***** GIVEN RECORDS *****
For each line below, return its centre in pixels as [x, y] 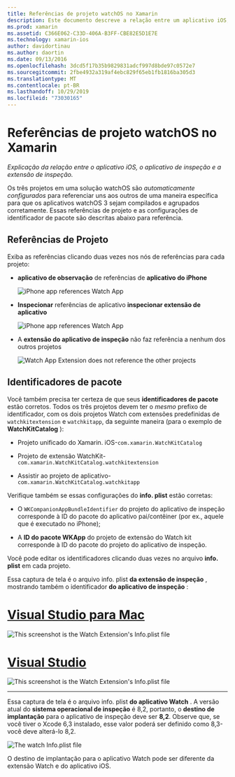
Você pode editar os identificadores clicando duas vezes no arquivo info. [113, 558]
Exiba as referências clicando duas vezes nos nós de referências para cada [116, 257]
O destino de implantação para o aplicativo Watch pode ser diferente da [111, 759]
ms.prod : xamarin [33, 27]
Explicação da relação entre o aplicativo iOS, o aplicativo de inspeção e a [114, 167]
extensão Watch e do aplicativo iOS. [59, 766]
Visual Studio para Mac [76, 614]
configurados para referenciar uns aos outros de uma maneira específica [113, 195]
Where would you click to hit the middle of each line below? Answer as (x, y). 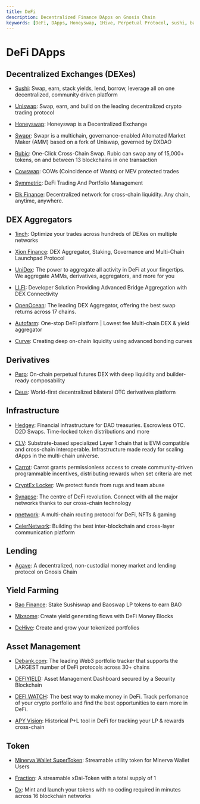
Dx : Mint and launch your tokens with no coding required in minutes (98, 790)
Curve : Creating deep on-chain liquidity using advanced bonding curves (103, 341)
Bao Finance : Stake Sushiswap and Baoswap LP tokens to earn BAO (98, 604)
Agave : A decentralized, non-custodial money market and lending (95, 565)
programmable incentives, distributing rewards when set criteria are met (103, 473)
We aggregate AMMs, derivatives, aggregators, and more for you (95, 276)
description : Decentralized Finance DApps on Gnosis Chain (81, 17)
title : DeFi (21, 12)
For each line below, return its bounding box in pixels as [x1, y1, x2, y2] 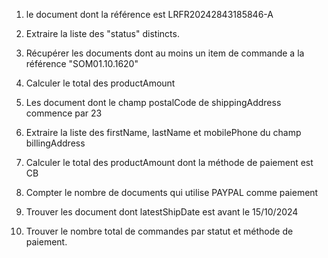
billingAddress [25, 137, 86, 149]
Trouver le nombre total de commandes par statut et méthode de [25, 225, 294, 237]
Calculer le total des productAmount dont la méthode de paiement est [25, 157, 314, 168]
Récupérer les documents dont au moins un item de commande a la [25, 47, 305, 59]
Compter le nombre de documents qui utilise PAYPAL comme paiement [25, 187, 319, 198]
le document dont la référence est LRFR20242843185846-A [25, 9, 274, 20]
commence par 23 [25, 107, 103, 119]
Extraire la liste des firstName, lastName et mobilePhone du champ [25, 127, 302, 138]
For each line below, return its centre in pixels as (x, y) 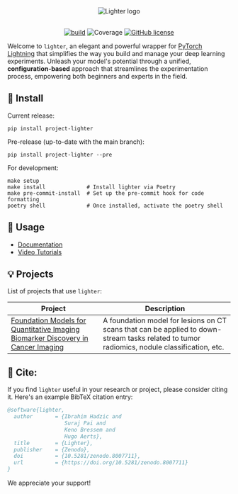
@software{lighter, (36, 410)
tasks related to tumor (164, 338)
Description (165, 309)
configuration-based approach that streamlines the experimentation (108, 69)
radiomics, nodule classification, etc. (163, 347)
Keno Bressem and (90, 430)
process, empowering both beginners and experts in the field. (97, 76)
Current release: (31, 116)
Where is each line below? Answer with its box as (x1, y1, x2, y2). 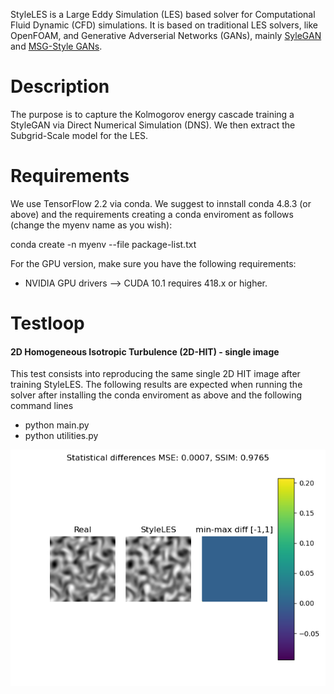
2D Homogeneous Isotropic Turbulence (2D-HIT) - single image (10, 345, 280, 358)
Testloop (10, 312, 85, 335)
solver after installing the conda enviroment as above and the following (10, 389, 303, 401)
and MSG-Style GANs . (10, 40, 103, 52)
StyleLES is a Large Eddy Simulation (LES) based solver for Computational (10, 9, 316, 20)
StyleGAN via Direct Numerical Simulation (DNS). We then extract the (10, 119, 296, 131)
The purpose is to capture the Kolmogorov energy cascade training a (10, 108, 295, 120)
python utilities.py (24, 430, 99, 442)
*****
***** GIVEN RECORDS *****
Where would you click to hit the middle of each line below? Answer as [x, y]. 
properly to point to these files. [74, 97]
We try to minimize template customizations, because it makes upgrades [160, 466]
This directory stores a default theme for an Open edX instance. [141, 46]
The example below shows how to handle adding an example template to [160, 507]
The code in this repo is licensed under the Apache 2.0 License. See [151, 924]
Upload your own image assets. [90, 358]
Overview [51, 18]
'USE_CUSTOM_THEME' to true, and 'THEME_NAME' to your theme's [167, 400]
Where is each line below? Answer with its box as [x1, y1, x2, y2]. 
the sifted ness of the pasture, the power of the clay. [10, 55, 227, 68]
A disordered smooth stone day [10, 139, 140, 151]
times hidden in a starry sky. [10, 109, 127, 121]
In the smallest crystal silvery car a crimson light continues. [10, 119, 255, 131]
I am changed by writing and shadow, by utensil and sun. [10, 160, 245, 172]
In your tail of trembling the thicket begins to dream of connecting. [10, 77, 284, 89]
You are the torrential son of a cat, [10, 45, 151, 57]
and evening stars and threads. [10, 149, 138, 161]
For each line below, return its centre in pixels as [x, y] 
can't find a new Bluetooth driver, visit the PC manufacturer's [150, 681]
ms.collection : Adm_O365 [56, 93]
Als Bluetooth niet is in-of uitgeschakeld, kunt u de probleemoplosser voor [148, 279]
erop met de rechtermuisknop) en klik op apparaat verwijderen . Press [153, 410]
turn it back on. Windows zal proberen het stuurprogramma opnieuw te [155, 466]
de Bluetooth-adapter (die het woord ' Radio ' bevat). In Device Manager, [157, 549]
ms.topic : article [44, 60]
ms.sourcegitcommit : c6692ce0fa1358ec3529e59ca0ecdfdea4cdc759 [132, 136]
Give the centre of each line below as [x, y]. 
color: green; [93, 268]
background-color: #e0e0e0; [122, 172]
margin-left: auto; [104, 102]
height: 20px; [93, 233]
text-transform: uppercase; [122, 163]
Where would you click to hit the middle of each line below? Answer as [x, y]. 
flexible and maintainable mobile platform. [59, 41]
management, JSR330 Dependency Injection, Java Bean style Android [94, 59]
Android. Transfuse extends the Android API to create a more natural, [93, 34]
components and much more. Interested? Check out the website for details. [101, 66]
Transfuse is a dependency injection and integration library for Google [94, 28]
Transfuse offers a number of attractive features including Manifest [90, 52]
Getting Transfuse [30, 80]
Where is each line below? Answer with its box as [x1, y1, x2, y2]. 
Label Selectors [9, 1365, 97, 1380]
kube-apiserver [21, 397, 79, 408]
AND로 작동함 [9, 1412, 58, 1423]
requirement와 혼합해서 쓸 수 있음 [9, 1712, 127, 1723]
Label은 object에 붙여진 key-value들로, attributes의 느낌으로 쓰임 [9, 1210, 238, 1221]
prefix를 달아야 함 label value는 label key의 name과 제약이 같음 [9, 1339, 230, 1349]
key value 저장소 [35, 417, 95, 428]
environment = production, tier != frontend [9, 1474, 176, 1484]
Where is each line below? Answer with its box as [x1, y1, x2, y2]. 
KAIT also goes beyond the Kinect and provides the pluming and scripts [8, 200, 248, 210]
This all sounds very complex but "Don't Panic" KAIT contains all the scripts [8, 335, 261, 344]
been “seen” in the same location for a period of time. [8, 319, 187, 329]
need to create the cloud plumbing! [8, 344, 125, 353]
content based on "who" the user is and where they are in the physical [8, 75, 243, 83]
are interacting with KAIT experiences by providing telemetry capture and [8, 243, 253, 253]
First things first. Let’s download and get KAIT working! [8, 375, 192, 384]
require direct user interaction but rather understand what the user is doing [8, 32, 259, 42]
*****
# TASK DETAILS
The answer is each line in which the word "more" occurs, copied from the material above.

# RESPONSE AREA
We aggregate AMMs, derivatives, aggregators, and more for you (95, 276)
Android. Transfuse extends the Android API to create a more natural, [93, 34]
components and much more. Interested? Check out the website for details. [101, 66]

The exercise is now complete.